● PROBLEM TO WORK ON: After locating the line that contains "gegenüber dem Zero-Shot" in the listing below, write out that line and every following line exactly, with no other output.

● DATA IN THIS EXERCISE:
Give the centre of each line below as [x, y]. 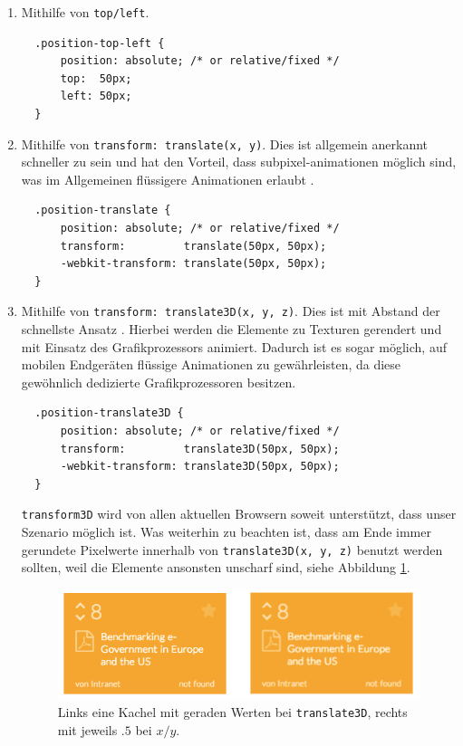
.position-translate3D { [109, 413]
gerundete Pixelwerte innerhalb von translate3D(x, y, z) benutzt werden [232, 549]
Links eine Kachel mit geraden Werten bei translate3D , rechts [232, 712]
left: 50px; [96, 96]
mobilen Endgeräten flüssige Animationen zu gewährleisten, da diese [211, 364]
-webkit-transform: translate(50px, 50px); [193, 264]
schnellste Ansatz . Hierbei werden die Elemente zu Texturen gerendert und [231, 329]
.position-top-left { [100, 43]
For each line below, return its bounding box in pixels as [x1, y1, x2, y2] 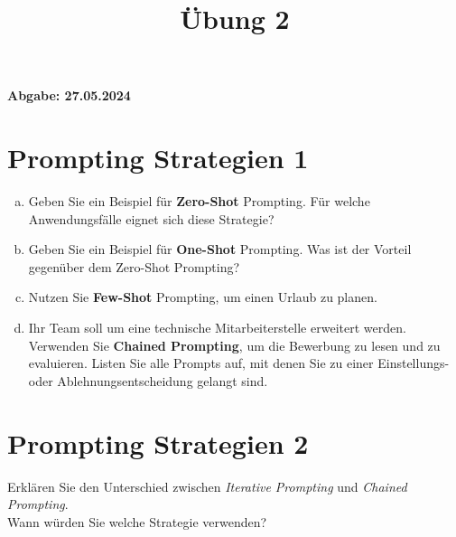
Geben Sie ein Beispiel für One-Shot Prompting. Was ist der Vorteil [28, 240, 412, 259]
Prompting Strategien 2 [7, 424, 309, 461]
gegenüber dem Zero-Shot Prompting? [28, 257, 240, 276]
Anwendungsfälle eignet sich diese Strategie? [28, 209, 275, 228]
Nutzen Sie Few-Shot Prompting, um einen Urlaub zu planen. [28, 287, 377, 306]
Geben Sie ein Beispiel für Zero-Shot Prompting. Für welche [28, 192, 370, 211]
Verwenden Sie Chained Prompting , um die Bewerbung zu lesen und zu [28, 335, 441, 354]
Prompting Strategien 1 [7, 139, 309, 176]

● EXERCISE OUTPUT:
gegenüber dem Zero-Shot Prompting? [28, 257, 240, 276]
Anwendungsfälle eignet sich diese Strategie? [28, 209, 275, 228]
Nutzen Sie Few-Shot Prompting, um einen Urlaub zu planen. [28, 287, 377, 306]
Geben Sie ein Beispiel für Zero-Shot Prompting. Für welche [28, 192, 370, 211]
Verwenden Sie Chained Prompting , um die Bewerbung zu lesen und zu [28, 335, 441, 354]
Prompting Strategien 1 [7, 139, 309, 176]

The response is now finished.